Das musste man der Jugendwehr nicht zweimal sagen, denn ehe man sich versah, nahmen die Nachwuchsfeuerwehrleute mit viel Eifer und Elan ihre Positionen ein. Jede Jugendwehr war für einen eigenen Brandabschnitt verantwortlich, den es gemeinsam zu bekämpfen galt. Beispielsweise waren die Bubacher Jugendfeuerwehrleute für die Wasserversorgung aus dem Weiher am Campingheim verantwortlich, um die in Brand geratene Scheune zu löschen. Die Jugendwehr löschte die Werkstatt Alt, während die Wiesbacher Nachwuchsfeuerwehrleute sie unterstützten und das Lager der Firma löschten. Die Jugendwehren von Hierscheid, Habach, Humes, Macherbach und Dirmingen rückten dem Brand sehr erfolgreich von den anderen Seiten bei. Wer da noch einen Unterschied zu den erwachsenen Kollegen von der Feuerwehr sah, musste schon sehr genau hinsehen.

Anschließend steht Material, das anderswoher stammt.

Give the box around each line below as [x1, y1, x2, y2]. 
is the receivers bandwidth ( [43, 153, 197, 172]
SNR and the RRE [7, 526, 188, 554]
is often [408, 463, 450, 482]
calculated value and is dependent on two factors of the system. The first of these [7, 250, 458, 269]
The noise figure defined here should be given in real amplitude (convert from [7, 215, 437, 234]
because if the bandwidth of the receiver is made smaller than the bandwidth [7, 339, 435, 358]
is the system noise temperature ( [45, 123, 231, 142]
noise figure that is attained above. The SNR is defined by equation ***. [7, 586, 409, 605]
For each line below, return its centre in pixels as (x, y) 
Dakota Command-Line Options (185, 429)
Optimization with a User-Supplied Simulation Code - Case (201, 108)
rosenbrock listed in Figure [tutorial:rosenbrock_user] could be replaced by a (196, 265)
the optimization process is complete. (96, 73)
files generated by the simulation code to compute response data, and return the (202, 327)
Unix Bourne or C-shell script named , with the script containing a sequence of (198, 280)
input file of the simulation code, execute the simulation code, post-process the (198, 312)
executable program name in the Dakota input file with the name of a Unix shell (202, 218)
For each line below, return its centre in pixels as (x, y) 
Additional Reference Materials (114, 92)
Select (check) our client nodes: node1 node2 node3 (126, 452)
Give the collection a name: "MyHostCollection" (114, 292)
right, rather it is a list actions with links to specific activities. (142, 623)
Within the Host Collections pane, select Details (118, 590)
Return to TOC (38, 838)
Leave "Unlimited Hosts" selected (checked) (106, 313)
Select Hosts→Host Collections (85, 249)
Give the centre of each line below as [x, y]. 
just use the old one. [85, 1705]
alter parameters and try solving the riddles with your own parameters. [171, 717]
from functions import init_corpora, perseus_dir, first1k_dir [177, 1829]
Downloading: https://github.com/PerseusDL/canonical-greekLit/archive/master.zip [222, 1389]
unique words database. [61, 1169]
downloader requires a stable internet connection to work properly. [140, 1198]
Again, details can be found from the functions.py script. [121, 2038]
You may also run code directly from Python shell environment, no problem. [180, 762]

Löschangriff an der Jahresabschlussübung der Jugendfeuerwehr in Macherbach
Im Anschluss gab es den verdienten warmen Fleischkäse und Freigetränke im Feuerwehrgerätehaus Macherbach. Die Jahresübung dient immer wieder dazu, die Zusammenarbeit der Jugendwehren und die Kameradschaft auf Gemeindeebene zu stärken, so der Leiter der Jugendwehr, Karl Paul. Außerdem können mit solchen Großübungen Mängel an Gerät und in der Ausbildung festgestellt werden. Sie ist gleichzeitig der jährliche Abschluss der Ausbildungszeit der Jungfeuerwehrleute. Es folgen noch in den nächsten Wochen die Verleihung der Jugendflamme und eine Sternwanderung.

Auch Bürgermeister Fritz-Hermann Lutz, Wehrführer Hermann-Josef Recktenwald, Kreisbrandinspekteur Werner Thom und der gastgebende Ortsvorsteher Jürgen Nürnberger zeigten sich mit der Leistung der Jugendwehr vor Ort sehr zufrieden.